What needs to be done => Nothing but the pictures should go missing; return all the entries below exactly.

Data records =>
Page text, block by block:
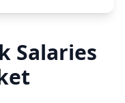
Salaries
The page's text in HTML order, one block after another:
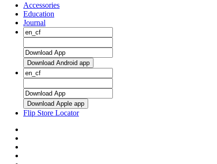
Accessories
Education
Journal
Download Android app
Download Apple app
Flip Store Locator
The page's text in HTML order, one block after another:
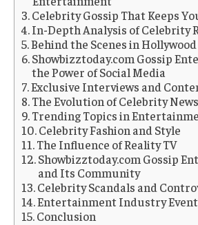
Celebrity Gossip That Keeps
In-Depth Analysis of Celebrity
Behind the Scenes in Hollywood
Showbizztoday.com Gossip
the Power of Social Media
Exclusive Interviews and
The Evolution of Celebrity News
Trending Topics in
Celebrity Fashion and Style
The Influence of Reality TV
Showbizztoday.com Gossip
and Its Community
Celebrity Scandals and
Entertainment Industry
Conclusion

Response to this task =>
Page text, block by block:
Salaries
The page's text in HTML order, one block after another:
Accessories
Education
Journal
Download Android app
Download Apple app
Flip Store Locator
The page's text in HTML order, one block after another:
Celebrity Gossip That Keeps
In-Depth Analysis of Celebrity
Behind the Scenes in Hollywood
Showbizztoday.com Gossip
the Power of Social Media
Exclusive Interviews and
The Evolution of Celebrity News
Trending Topics in
Celebrity Fashion and Style
The Influence of Reality TV
Showbizztoday.com Gossip
and Its Community
Celebrity Scandals and
Entertainment Industry
Conclusion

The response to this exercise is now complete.